Earlier this year the world-famous audio specialists, bose, have filed a claim in federal court alleging that beats electronics (made famous by dr dre and recently sold to global giant, apple) have infringed several of their ‘noise-cancelling’ patents.
What are bose claiming for?
The claim, filed by bose at delaware district court, alleges that technology used in beats headphones infringes five separate patents owned by bose. All five of the patents relate to a technology used in bose headphones called active noise reduction, or anr. Bose claim that the technology used in beats headphones, which beats have named adaptive noise cancellation, or anc, infringes the existing anr patents owned by bose.
Bose are seeking ‘unspecified damages’ based on loss of sales, loss of reputation and various other factors. If the case does go to trial and is decided in bose’s favour, the damages are likely to run into tens, if not hundreds, of millions of dollars.
Have beats done anything wrong?
It’s difficult to say at the moment. The claim essentially comes down to whether beats noise cancelling technology (anc) infringes, by copying, elements of bose’s existing patents relating to anr. Bose is claiming infringement of five specific patents – though, interestingly, the current bose ‘noise-cancelling’ headphones “embody inventions protected by at least 36 u.S patents – 22 patents and 14 pending applications”.
It’s also worth considering that apple, when purchasing beats, would likely have had specialist patent lawyers look at the technology used in beats headphones. The fact that apple still proceeded with the acquisition of beats indicates that apple were either unaware of the patent ‘issue’ or that they examined the technology but didn’t see any real basis for an infringement claim by bose or any other patent-holder. Ultimately, it seems hard to imagine that apple would splash out $3.2 billion on acquiring a new company without conducting a thorough investigation into the intellectual property of the company!
How’s it likely to play out in court?
Unfortunately it’s really too early to speculate at the moment. There is a good chance that the issue may not even reach federal court if beats and bose can reach a settlement out of court. It’s also important to consider that most companies, before pressing ahead with legal action, will send a ‘cease and desist’ letter – to the company accused of infringing the intellectual property, effectively warning them to stop their infringement or face legal action. At the moment it has not been documented whether apple did, in fact, receive one of these letters but it’s likely they did, and, if they’ve willingly ignored it, it indicates that they’re probably not too concerned with the allegations made by bose.
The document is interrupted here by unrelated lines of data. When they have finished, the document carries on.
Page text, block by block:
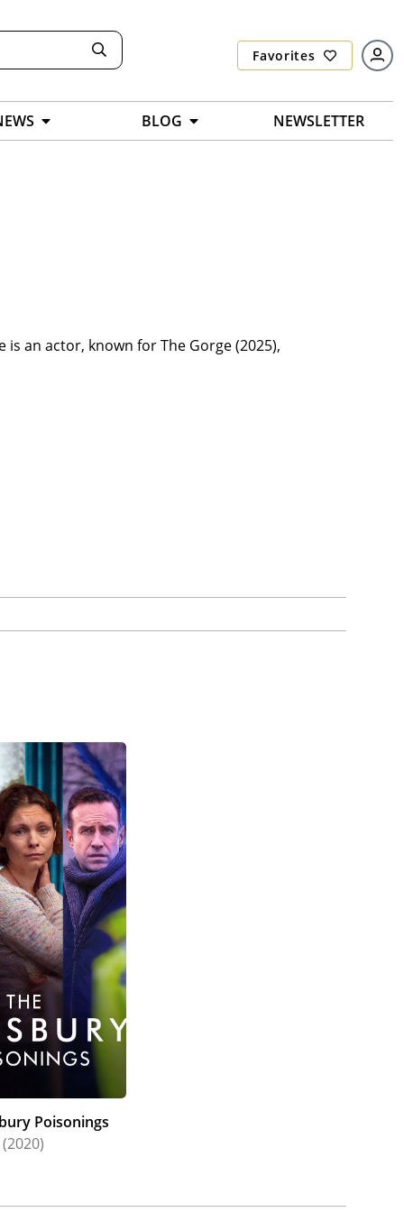
Favorites
BLOG NEWSLETTER
is an actor, known for The Gorge (2025),
Poisonings
(2020)
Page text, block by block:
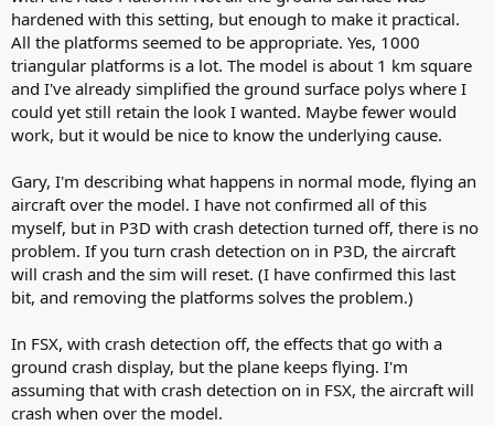
hardened with this setting, but enough to make it practical.
All the platforms seemed to be appropriate. Yes, 1000
triangular platforms is a lot. The model is about 1 km square
and I've already simplified the ground surface polys where I
could yet still retain the look I wanted. Maybe fewer would
work, but it would be nice to know the underlying cause.
Gary, I'm describing what happens in normal mode, flying an
aircraft over the model. I have not confirmed all of this
myself, but in P3D with crash detection turned off, there is no
problem. If you turn crash detection on in P3D, the aircraft
will crash and the sim will reset. (I have confirmed this last
bit, and removing the platforms solves the problem.)
In FSX, with crash detection off, the effects that go with a
ground crash display, but the plane keeps flying. I'm
assuming that with crash detection on in FSX, the aircraft will
crash when over the model.
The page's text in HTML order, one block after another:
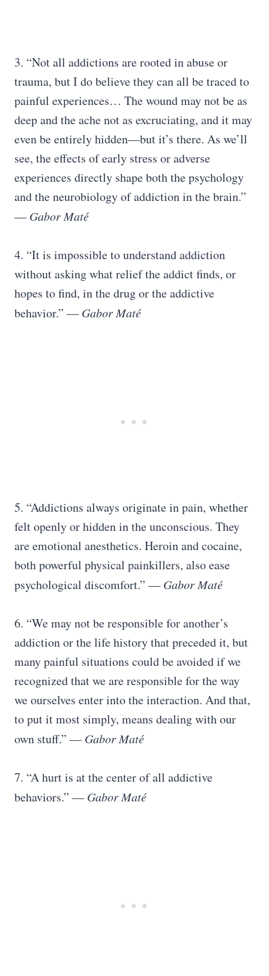
3. “Not all addictions are rooted in abuse or
trauma, but I do believe they can all be traced to
painful experiences… The wound may not be as
deep and the ache not as excruciating, and it may
even be entirely hidden—but it’s there. As we’ll
see, the effects of early stress or adverse
experiences directly shape both the psychology
and the neurobiology of addiction in the brain.”
―Gabor Maté
4. “It is impossible to understand addiction
without asking what relief the addict finds, or
hopes to find, in the drug or the addictive
behavior.” ―Gabor Maté
5. “Addictions always originate in pain, whether
felt openly or hidden in the unconscious. They
are emotional anesthetics. Heroin and cocaine,
both powerful physical painkillers, also ease
psychological discomfort.”― Gabor Maté
6. “We may not be responsible for another’s
addiction or the life history that preceded it, but
many painful situations could be avoided if we
recognized that we are responsible for the way
we ourselves enter into the interaction. And that,
to put it most simply, means dealing with our
own stuff.” ―Gabor Maté
7. “A hurt is at the center of all addictive
behaviors.”― Gabor Maté

If the case does reach federal court, it could be an interesting one. On their claim, bose have requested that the issue is tried by a jury (the option for a civil jury is still available in the u.S but resigned to the history books for the uk). These type of patent infringement cases can be incredibly technical and difficult for jury members to understand (other than for the few with phd’s in physics and engineering) so there’s always a risk that the jury may not fully understand the legal and technical issues, making it even more tricky to predict the outcome of the trial.
What does this mean for your ordinary business?
There are really two things to take away from this case:
- If you’re contemplating acquiring an existing business, it’s vital to ensure that you arrange for your lawyers to review all intellectual property in the new company, including any potential liabilities – this is something apple will undoubtedly have considered, prior to purchasing beats.
- If you’ve developed a new product or process that you’re thinking of using or patenting, it’s imperative that you have a patent attorney properly examine your product/process – they will be able to advise whether the idea is a) patentable and b) likely to infringe any existing patents.
The contents of this article are intended solely for information purposes only and should not be construed as legal advice or financial advice or opinion in any specific facts or circumstances.